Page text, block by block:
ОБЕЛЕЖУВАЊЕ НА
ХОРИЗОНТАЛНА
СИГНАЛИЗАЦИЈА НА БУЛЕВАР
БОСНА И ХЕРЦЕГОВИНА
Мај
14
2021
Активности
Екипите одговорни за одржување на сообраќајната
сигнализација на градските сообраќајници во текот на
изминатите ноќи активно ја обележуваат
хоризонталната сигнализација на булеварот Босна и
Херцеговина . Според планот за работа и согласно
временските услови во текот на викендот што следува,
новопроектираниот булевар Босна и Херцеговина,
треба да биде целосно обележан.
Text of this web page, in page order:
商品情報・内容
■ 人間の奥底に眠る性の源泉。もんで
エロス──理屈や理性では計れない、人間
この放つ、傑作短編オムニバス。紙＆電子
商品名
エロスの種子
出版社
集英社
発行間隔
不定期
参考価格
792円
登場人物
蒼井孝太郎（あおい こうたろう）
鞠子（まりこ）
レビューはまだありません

○ ○ ○

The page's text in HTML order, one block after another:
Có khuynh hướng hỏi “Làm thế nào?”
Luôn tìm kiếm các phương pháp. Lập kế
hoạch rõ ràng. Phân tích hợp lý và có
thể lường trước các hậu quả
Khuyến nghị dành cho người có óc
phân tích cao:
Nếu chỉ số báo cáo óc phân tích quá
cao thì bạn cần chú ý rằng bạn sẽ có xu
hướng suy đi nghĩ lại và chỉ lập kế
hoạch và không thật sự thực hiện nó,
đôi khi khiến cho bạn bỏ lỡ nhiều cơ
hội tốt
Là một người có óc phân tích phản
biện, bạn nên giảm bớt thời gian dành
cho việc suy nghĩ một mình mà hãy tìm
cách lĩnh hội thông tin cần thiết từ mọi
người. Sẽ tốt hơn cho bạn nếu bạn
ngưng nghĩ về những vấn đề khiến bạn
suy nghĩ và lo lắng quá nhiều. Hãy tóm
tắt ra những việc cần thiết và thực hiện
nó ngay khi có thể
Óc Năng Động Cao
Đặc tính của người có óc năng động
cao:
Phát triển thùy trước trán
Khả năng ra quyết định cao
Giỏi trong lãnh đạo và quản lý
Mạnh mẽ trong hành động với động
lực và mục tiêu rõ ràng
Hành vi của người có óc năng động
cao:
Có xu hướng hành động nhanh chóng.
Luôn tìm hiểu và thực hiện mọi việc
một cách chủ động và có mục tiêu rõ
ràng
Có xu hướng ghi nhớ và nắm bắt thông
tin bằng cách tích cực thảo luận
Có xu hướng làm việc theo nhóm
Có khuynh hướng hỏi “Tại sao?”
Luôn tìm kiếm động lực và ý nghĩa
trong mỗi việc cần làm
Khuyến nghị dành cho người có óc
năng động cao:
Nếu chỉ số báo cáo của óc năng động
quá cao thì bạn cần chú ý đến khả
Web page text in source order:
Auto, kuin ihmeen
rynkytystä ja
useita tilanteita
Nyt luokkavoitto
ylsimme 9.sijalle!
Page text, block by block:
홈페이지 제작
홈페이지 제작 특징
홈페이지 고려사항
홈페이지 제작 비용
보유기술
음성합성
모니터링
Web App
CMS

○ ○ ○

▸ **ABOUT THIS TASK**:
Starting at the line that contains "hoạch rõ ràng. Phân tích hợp lý và có" and stopping after the line that contains "Luôn tìm kiếm động lực và ý nghĩa", write out every line exactly as it appears above, and no other line.

▸ **OUTPUT**:
hoạch rõ ràng. Phân tích hợp lý và có
thể lường trước các hậu quả
Khuyến nghị dành cho người có óc
phân tích cao:
Nếu chỉ số báo cáo óc phân tích quá
cao thì bạn cần chú ý rằng bạn sẽ có xu
hướng suy đi nghĩ lại và chỉ lập kế
hoạch và không thật sự thực hiện nó,
đôi khi khiến cho bạn bỏ lỡ nhiều cơ
hội tốt
Là một người có óc phân tích phản
biện, bạn nên giảm bớt thời gian dành
cho việc suy nghĩ một mình mà hãy tìm
cách lĩnh hội thông tin cần thiết từ mọi
người. Sẽ tốt hơn cho bạn nếu bạn
ngưng nghĩ về những vấn đề khiến bạn
suy nghĩ và lo lắng quá nhiều. Hãy tóm
tắt ra những việc cần thiết và thực hiện
nó ngay khi có thể
Óc Năng Động Cao
Đặc tính của người có óc năng động
cao:
Phát triển thùy trước trán
Khả năng ra quyết định cao
Giỏi trong lãnh đạo và quản lý
Mạnh mẽ trong hành động với động
lực và mục tiêu rõ ràng
Hành vi của người có óc năng động
cao:
Có xu hướng hành động nhanh chóng.
Luôn tìm hiểu và thực hiện mọi việc
một cách chủ động và có mục tiêu rõ
ràng
Có xu hướng ghi nhớ và nắm bắt thông
tin bằng cách tích cực thảo luận
Có xu hướng làm việc theo nhóm
Có khuynh hướng hỏi “Tại sao?”
Luôn tìm kiếm động lực và ý nghĩa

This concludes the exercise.